Entre as questões, o tipo aditivado, que recebe aditivos detergentes, precisa se tornar padrão e não mais opção. A limpeza de todo o caminho do combustível, desde o tanque até as câmaras de combustão, passando por injetores e válvulas de admissão, é essencial para manter o motor em suas características ideais por longo prazo, sem resíduos e carbonização, o que afeta as emissões poluentes.
É de surpreender que tanta gente (como se pode notar em qualquer posto Brasil afora) prefira usar a comum, por uma diferença de alguns centavos por litro, e abrir mão de um motor limpo por dentro e de menores manutenções. A distribuidora Texaco bem que tomou a direção certa ao lançar em 2007 as gasolinas com aditivo de limpeza Techron, fornecido em dois níveis, um deles em substituição à comum. Com isso, mesmo os interessados em menor custo de abastecimento passavam a usar algum teor de aditivo — mas a venda da rede de postos da empresa ao Grupo Ultra, que a converteu à marca Ipiranga em 2012, pôs fim à iniciativa.
O teor de álcool traz um problema
adicional: requer extensa adaptação dos
veículos importados para seu uso no Brasil
Em 2009 a Agência Nacional do Petróleo, Gás Natural e Biocombustíveis (ANP) havia determinado a aditivação de toda gasolina vendida no País a partir de 2014. No entanto, por uma dessas trapalhadas governamentais que cada vez mais se tornam a cara do Brasil, a medida foi adiada para julho de 2015 por uma divergência entre a agência (que quer a aditivação nas refinarias) e a Petrobras, que prefere deixar a tarefa às distribuidoras.
Outra questão: o Brasil é o único país que adiciona entre 20% e 25% de álcool à gasolina (o teor deveria ser de 22%, mas tem variado conforme a pressão dos usineiros junto ao governo federal).

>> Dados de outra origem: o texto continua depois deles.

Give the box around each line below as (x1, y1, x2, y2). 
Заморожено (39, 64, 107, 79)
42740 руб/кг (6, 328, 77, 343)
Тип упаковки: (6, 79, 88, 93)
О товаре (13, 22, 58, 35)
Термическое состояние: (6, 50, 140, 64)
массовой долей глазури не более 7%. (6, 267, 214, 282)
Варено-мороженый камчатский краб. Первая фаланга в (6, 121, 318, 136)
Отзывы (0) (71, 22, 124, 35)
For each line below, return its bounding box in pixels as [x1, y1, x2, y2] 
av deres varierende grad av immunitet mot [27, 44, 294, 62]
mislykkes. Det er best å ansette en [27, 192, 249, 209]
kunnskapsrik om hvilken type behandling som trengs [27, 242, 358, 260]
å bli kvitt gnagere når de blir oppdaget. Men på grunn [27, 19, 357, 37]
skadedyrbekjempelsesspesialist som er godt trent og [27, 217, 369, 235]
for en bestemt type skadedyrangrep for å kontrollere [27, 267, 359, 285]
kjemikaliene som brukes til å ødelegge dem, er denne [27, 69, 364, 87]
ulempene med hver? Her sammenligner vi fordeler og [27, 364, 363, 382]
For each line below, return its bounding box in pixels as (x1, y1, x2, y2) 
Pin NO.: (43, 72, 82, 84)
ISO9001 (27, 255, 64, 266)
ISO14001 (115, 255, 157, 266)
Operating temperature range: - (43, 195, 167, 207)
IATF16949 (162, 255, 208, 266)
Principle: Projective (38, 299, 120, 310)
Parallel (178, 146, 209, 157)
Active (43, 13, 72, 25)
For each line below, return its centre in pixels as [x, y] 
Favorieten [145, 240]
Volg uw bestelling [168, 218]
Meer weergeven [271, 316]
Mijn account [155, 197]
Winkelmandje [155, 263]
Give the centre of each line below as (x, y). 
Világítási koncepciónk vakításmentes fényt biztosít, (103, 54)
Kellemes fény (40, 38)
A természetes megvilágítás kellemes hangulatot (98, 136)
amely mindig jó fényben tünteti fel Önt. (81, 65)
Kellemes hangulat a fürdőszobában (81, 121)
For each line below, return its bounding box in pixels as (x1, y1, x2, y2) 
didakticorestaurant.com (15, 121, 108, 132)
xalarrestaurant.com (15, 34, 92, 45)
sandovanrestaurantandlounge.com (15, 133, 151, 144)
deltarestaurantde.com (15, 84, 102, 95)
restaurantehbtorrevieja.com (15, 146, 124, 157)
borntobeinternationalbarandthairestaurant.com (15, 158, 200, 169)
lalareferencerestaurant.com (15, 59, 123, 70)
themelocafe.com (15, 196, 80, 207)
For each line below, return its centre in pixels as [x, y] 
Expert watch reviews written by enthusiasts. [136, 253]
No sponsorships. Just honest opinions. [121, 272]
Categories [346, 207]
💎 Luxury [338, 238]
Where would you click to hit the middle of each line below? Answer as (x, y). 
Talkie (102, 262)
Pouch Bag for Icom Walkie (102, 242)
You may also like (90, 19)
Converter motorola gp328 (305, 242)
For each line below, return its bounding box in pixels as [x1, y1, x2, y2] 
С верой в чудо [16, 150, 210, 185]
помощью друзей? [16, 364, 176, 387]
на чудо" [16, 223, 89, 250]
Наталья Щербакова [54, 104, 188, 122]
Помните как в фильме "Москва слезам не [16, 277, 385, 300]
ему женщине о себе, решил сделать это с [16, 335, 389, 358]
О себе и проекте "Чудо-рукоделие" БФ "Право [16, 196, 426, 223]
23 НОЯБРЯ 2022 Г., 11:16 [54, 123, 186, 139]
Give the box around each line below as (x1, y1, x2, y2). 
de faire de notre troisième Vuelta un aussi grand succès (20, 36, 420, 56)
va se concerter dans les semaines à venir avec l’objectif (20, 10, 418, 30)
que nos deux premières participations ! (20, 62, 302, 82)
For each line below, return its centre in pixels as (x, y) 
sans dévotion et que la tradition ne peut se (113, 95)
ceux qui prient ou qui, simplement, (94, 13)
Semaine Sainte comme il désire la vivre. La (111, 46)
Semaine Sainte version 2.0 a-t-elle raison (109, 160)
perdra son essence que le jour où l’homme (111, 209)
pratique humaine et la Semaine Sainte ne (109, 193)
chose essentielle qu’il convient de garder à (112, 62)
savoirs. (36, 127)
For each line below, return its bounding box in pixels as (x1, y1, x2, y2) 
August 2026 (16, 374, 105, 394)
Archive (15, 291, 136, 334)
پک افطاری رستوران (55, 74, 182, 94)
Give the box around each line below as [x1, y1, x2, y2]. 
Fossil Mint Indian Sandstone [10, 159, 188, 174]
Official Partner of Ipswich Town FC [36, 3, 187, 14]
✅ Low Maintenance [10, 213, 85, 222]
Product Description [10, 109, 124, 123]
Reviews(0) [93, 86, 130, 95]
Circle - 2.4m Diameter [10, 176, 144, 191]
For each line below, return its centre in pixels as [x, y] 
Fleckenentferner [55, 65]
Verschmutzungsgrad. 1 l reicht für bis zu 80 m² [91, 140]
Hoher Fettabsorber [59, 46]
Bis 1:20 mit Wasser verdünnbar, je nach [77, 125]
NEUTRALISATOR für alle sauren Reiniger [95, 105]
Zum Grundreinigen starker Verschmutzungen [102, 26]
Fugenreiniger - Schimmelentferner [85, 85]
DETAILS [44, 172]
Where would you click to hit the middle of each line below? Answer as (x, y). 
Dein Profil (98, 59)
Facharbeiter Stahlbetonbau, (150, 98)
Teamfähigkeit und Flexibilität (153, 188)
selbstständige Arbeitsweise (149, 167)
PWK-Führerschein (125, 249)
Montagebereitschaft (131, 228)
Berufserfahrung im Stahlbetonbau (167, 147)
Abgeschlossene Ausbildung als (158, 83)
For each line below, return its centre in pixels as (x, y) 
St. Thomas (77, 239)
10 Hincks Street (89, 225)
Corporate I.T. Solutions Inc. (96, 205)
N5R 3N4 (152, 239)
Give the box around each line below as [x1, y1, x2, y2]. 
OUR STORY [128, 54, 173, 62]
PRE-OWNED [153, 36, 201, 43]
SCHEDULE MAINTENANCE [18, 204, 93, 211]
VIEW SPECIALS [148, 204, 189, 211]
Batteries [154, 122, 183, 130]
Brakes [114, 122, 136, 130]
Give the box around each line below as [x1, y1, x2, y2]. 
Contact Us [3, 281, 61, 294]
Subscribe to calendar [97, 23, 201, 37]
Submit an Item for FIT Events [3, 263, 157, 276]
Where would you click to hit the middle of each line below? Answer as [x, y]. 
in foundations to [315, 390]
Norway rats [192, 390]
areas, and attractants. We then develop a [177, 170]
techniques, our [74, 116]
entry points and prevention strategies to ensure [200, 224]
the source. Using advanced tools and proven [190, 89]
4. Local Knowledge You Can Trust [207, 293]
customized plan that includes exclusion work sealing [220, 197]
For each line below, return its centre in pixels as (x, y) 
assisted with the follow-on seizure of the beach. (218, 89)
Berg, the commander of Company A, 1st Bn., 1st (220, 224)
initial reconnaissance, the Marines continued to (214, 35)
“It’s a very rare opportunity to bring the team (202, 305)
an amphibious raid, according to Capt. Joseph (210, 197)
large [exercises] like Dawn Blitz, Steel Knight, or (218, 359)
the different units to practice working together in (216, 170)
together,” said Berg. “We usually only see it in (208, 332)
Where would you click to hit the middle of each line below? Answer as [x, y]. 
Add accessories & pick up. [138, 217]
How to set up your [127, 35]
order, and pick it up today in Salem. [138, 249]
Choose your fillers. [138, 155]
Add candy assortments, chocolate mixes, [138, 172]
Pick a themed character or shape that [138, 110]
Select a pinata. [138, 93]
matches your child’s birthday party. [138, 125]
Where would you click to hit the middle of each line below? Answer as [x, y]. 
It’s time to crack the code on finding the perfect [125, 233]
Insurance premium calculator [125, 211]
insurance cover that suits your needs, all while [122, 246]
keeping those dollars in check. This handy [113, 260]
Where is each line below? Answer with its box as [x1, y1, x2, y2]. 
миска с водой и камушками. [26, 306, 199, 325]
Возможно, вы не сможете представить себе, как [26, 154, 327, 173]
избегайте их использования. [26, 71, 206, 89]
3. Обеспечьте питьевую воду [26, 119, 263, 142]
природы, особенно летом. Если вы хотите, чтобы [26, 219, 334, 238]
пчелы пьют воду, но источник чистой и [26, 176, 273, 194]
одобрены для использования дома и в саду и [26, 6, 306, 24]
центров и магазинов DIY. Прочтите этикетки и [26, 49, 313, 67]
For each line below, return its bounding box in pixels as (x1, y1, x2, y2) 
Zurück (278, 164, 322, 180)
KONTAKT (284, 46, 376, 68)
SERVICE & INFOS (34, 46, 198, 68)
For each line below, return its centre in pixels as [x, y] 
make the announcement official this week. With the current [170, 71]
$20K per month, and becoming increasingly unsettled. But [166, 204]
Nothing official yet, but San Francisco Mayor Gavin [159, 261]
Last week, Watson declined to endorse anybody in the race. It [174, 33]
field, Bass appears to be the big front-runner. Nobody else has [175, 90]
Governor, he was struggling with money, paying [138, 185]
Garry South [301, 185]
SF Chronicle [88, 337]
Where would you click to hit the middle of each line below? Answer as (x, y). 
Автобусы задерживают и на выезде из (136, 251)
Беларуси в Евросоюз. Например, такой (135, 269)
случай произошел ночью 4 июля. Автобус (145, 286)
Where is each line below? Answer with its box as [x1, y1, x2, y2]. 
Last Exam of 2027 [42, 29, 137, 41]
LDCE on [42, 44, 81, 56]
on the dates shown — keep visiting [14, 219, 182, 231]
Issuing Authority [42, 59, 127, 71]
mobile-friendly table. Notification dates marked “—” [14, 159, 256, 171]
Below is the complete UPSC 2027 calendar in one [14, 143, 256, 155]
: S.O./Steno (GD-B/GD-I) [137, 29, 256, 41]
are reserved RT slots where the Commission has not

Embora benéfico à octanagem e à redução das emissões de gás carbônico (CO2), o álcool reduz o poder calorífico do combustível, ou seja, o carro com a chamada E22 roda menos quilômetros por litro que com gasolina pura — ou com menos álcool — de igual octanagem. Vários países adotaram a gasolina E10, com teor de álcool de 10%, com foco na menor emissão de CO2, mas oferecem a pura a quem preferir.
O teor de álcool traz um problema adicional: requer extensa adaptação dos veículos importados para uso no Brasil. Esse problema já foi maior quando não existia E10 lá fora, pois muitos fabricantes previam apenas gasolina pura, ou E0, o que exigia alterações bem mais abrangentes para a proteção ao maior poder corrosivo do derivado da cana. Com motores e linhas de combustível já adequados à E10 em âmbito praticamente mundial, hoje é comum que a E22 possa ser usada sem problemas.
Em alguns casos é preciso reprogramação da central eletrônica; em outros, não. Mesmo assim, é sempre necessário validar o veículo, o que demanda onerosos testes — e ajuda a explicar por que muitos carros interessantes não são vendidos no Brasil.